Так рассказывал о. Антоний, когда бывал в хорошем расположении духа, но теперь, разумеется, он вспоминал это иначе. Вспоминал он с нежностью, но горечью полна была его душа. Пришлись они с Натонькой друг другу по душе, словно и в самом деле были друг для друга созданы. Пошли у них дети один за другим, «без удержу», как говорила сама Натонька, и с каждым новым ребенком росла их бедность. Натонька всегда была хилая, болезненная, но все была на ногах, а только в последние два года стала сваливаться. О. Антоний был образцовым причетником, и архиерей благоволил к нему, и у него были все шансы на то, чтобы быть произведенным в священники. Тут опять-таки должно было помочь то обстоятельство, что Натонька была «приютка». Но вдруг случилась эта история с непопаданием в тон, и надежда его осеклась. Вспомнил о. Антоний, какую хорошую жизнь прожил он с Натонькой, как лелеял мечту, что вот, наконец, придет время, когда он получит священнический приход, Натонька поправится и заживут они на славу. И вдруг нежданно-негаданно такое горе.
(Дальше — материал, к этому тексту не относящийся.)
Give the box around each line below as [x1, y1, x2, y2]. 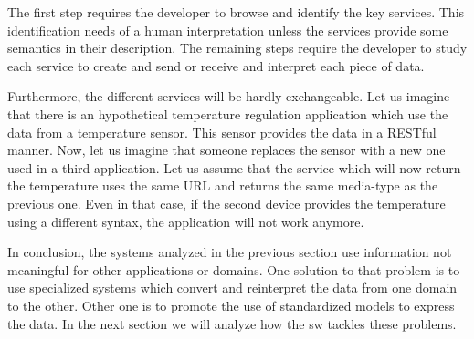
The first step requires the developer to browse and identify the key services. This [7, 3, 465, 21]
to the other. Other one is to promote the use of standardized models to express [7, 295, 455, 314]
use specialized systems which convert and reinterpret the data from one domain [7, 278, 458, 297]
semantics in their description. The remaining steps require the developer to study [7, 38, 468, 57]
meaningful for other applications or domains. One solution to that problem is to [7, 260, 460, 279]
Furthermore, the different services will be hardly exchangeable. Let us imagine [7, 87, 450, 106]
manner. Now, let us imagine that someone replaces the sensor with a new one [7, 140, 446, 159]
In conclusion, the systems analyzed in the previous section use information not [7, 242, 452, 262]

Едет он в город, Натонька послала его. Может быть, выпадет счастье, архиерей сжалится, но какое же это счастье, когда Натоньке оно не достанется? Да и сам он, — что он такое будет без Натоньки? Ведь жизнь-то еще долга: ему только 28 лет. И эта долгая предстоящая жизнь показалась ему какою-то темною, холодною могилой.
Когда он думал о том, что делается теперь там, дома, то сердце его обливалось кровью и холод сковывал все его тело. Что же это он делает? Натонька умирает там, и в самом деле умирает, он в этом убедился, а он едет хлопотать о каком-то повышении. Да ведь это ужасно — думать о повышении в такие минуты, когда любимый, самый дорогой человек умирает…
А шестеро? Ведь шестеро их… Ведь стоит только пропустить момент, и вдруг, по воле божией, сделаешься вдовцом, и на всю жизнь бедняк, и дети — нищие.